Excerpted data:
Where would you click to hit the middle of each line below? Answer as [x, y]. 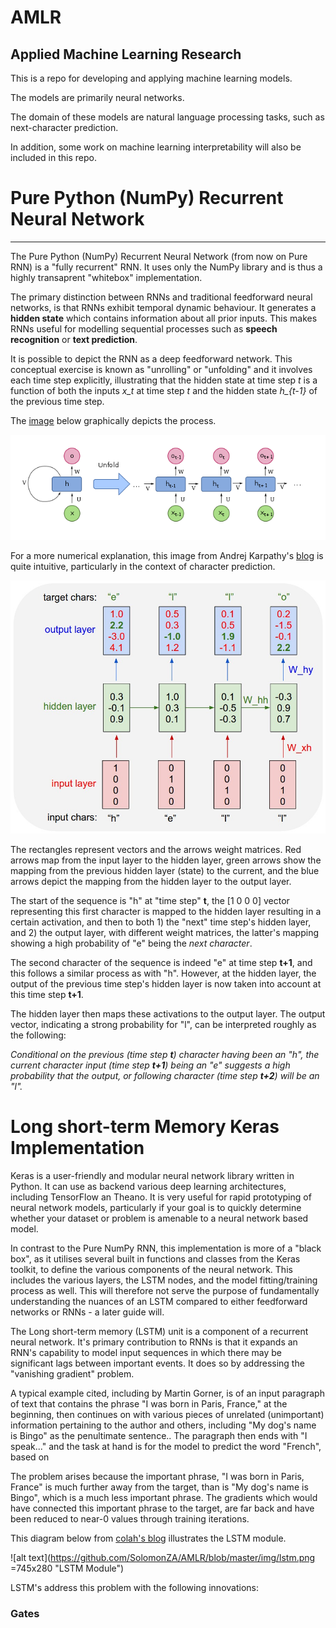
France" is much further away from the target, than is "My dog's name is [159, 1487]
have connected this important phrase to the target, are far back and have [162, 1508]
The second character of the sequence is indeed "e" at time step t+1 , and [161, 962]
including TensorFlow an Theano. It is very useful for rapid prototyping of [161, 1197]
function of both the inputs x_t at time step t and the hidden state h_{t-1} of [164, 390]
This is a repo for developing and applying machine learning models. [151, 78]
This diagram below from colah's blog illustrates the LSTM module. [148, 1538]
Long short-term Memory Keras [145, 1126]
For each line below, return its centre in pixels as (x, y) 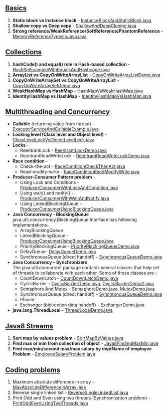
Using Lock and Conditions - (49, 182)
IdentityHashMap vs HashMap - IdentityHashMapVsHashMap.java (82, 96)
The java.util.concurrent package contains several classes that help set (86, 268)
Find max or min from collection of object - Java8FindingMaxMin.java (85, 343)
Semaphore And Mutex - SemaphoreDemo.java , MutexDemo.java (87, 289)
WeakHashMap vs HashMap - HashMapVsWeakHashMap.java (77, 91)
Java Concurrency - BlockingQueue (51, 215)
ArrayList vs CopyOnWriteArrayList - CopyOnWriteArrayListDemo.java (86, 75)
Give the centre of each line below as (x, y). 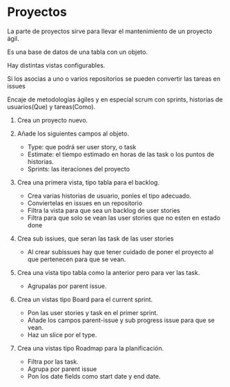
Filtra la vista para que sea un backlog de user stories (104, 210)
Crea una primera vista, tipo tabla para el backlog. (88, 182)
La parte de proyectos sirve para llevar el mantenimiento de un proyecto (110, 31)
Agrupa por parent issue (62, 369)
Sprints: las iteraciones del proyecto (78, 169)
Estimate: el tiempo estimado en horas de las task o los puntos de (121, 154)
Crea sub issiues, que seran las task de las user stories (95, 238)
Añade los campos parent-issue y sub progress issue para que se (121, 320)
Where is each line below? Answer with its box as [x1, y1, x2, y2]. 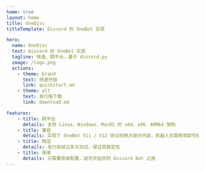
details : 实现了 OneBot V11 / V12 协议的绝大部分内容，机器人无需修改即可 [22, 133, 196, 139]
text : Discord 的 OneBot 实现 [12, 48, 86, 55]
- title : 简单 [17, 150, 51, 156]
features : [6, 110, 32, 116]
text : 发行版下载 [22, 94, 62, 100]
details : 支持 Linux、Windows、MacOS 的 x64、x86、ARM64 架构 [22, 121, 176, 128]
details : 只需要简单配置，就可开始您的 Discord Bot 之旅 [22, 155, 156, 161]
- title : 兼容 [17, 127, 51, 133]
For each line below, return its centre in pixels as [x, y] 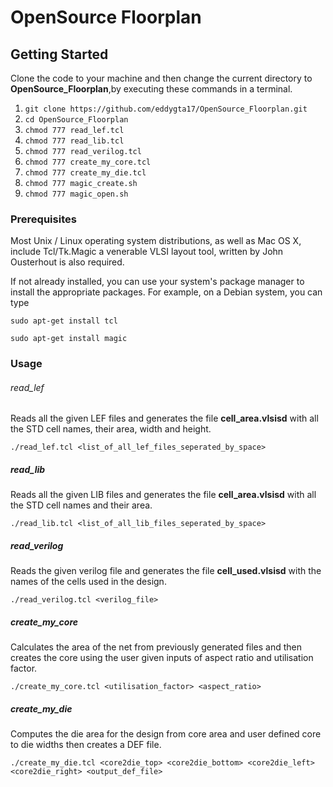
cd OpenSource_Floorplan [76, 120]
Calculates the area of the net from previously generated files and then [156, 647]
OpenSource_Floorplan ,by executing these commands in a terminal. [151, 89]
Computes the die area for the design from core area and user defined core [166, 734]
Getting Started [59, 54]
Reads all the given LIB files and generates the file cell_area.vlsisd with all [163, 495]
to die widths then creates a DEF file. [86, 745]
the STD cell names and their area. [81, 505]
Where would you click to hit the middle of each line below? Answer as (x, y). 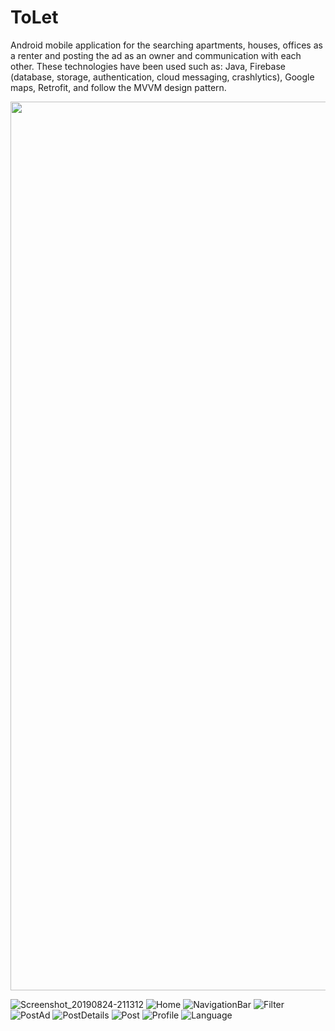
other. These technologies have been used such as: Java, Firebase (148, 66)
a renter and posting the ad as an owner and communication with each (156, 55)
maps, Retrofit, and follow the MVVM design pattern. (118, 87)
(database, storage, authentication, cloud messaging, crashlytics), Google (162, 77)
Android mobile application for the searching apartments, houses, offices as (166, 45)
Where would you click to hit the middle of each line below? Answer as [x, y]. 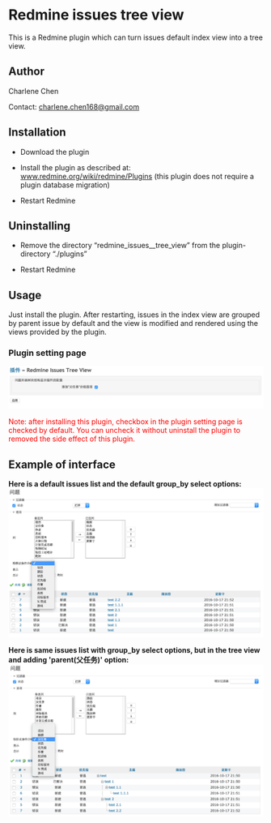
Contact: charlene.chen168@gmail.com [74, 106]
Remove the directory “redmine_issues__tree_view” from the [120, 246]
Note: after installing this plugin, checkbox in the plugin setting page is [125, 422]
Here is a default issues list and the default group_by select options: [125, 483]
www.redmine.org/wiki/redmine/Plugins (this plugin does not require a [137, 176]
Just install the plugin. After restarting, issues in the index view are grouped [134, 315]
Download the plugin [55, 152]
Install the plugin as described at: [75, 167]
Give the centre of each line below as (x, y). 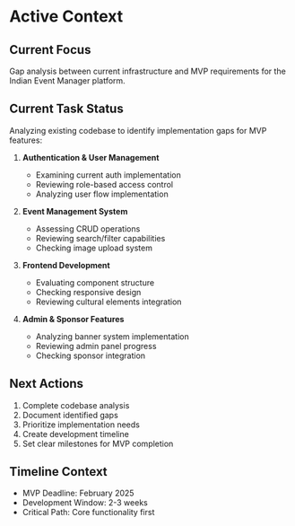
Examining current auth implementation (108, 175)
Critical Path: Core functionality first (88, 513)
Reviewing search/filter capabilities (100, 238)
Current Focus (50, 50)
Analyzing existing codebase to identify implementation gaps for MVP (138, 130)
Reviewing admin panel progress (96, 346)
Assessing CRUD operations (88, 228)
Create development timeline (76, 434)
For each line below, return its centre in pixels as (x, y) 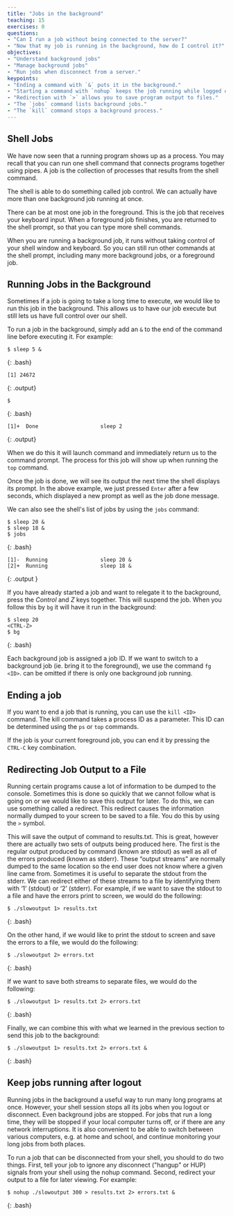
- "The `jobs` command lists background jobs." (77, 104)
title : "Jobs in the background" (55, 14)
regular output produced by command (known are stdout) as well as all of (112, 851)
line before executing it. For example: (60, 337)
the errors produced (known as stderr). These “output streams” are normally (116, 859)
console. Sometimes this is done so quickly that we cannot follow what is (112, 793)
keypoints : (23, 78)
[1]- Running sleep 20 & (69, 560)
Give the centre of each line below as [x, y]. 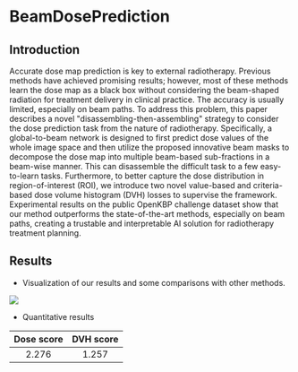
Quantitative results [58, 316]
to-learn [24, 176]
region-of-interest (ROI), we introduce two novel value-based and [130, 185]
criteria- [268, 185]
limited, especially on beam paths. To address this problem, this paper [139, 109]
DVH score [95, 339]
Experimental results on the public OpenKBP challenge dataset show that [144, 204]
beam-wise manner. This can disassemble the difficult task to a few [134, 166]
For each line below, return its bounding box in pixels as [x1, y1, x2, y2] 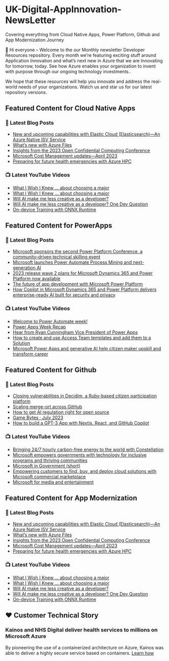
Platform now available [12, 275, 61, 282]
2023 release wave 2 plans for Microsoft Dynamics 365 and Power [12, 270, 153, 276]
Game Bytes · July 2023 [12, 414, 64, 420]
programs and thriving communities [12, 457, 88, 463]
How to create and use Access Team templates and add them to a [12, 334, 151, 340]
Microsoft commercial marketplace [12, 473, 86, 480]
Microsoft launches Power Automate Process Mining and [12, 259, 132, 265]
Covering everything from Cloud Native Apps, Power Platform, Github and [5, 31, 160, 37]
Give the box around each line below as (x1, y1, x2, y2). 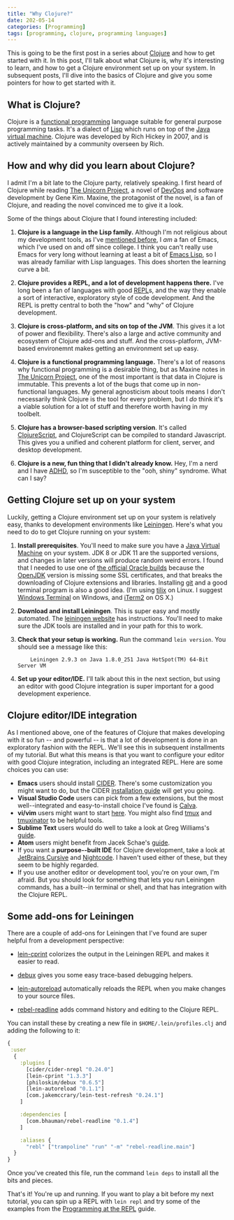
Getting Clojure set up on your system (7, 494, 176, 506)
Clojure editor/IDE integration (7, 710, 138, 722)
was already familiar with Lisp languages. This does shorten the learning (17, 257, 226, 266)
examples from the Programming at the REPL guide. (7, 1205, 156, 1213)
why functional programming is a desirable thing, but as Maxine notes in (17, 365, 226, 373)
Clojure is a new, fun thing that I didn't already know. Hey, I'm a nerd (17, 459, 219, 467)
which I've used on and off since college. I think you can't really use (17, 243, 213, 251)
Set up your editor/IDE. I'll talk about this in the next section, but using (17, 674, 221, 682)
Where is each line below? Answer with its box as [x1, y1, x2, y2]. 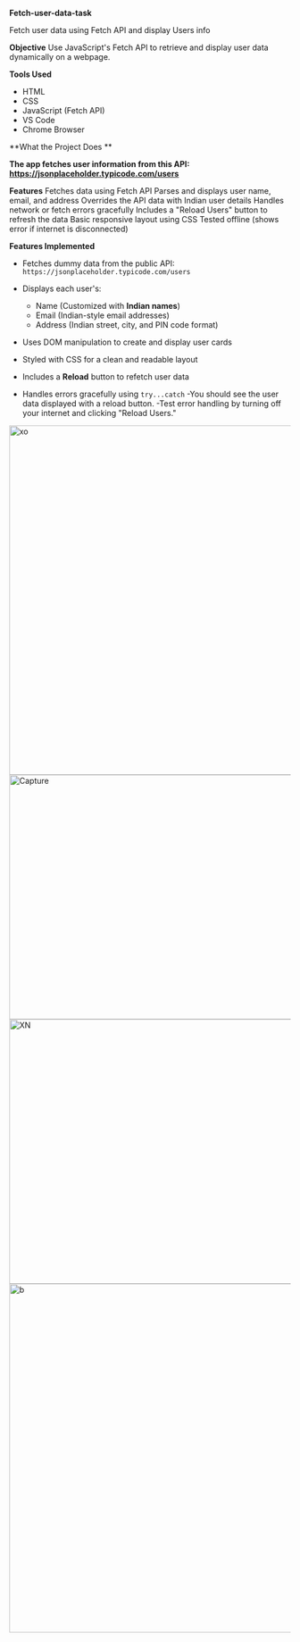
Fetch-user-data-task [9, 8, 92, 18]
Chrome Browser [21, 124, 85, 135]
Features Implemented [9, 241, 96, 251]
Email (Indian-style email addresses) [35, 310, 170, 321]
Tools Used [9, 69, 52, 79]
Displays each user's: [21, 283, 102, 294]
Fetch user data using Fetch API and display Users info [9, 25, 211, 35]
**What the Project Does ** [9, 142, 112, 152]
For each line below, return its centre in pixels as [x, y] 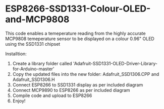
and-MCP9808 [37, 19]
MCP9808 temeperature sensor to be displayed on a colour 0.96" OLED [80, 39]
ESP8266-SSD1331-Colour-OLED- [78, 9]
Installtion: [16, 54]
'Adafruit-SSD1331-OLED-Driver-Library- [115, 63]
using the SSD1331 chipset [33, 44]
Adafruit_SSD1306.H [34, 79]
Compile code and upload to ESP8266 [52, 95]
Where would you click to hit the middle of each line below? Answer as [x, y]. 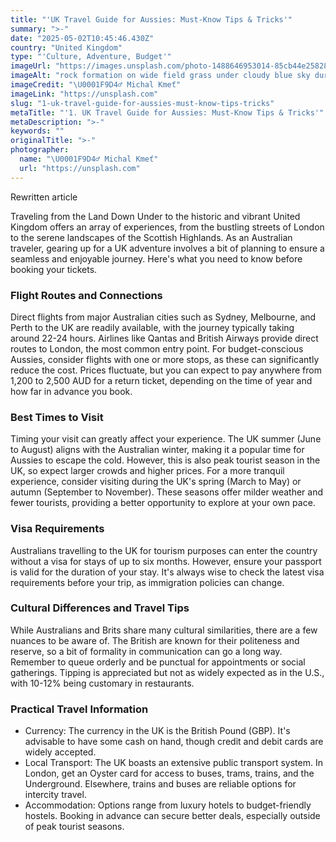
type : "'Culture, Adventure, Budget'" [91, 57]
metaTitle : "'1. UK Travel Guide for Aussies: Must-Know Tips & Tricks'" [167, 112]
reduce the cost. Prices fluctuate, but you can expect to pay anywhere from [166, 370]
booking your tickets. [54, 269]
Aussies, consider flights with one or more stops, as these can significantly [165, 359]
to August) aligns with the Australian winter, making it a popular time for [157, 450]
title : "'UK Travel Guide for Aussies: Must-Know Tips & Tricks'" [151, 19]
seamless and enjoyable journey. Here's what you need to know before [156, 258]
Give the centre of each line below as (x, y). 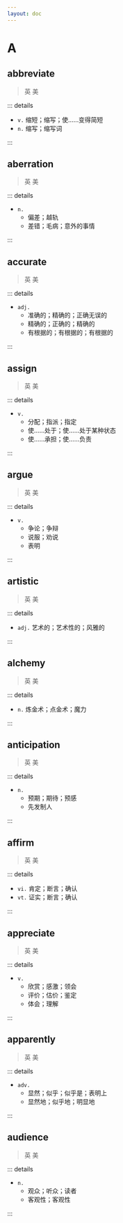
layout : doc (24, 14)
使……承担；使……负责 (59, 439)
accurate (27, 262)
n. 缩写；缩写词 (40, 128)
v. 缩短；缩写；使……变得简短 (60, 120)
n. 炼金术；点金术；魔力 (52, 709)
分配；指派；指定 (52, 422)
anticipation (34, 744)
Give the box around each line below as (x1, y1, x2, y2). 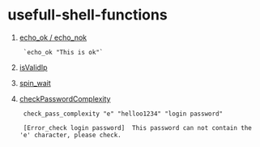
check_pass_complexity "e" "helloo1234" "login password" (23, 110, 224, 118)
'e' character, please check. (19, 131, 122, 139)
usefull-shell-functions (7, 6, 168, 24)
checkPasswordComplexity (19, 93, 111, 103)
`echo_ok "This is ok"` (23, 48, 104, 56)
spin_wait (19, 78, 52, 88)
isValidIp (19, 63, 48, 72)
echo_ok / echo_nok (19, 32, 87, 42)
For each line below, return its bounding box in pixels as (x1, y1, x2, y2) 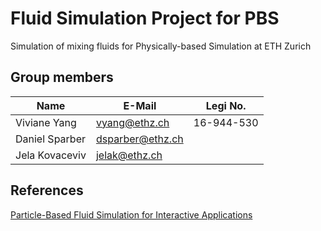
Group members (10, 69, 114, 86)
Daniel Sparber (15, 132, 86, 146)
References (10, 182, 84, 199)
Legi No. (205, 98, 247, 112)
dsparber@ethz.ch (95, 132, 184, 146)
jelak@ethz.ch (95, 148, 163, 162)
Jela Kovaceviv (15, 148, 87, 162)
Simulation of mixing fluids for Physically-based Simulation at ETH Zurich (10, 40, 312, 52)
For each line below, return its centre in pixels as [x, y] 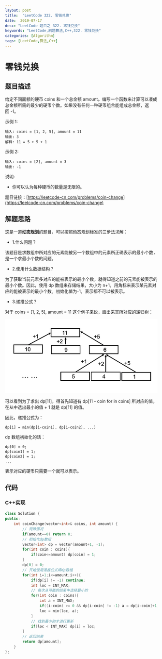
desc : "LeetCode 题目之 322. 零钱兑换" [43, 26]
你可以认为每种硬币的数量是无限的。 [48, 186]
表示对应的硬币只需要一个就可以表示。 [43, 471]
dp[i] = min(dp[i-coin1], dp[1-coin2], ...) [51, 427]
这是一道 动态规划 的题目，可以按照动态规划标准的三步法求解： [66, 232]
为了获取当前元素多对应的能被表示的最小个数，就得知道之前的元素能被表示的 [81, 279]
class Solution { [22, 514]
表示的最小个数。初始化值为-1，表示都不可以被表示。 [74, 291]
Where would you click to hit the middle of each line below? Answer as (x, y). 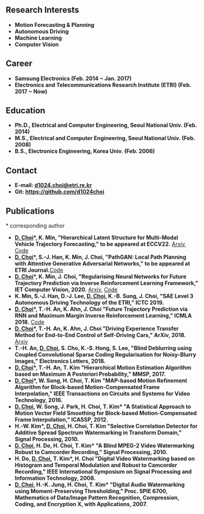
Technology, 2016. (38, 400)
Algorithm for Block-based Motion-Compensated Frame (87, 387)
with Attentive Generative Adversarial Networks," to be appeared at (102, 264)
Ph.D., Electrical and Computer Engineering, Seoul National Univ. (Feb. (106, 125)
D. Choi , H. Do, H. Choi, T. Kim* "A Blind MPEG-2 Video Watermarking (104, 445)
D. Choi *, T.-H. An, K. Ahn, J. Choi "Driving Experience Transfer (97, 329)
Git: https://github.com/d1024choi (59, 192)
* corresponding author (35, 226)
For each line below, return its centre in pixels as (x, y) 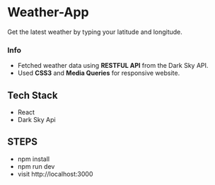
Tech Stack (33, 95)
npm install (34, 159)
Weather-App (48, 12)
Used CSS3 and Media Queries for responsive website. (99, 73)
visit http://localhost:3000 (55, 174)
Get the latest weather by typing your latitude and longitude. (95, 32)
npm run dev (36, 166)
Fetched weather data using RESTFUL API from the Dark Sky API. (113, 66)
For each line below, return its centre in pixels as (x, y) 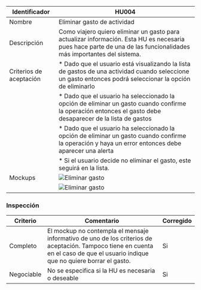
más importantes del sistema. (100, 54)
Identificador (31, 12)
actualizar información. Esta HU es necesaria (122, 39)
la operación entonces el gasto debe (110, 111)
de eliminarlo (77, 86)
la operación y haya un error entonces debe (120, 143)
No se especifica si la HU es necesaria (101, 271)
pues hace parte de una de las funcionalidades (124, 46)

What is required: Tally up the lines in the data that hold the word "OneBot". Only the total should be given.

Output below: 2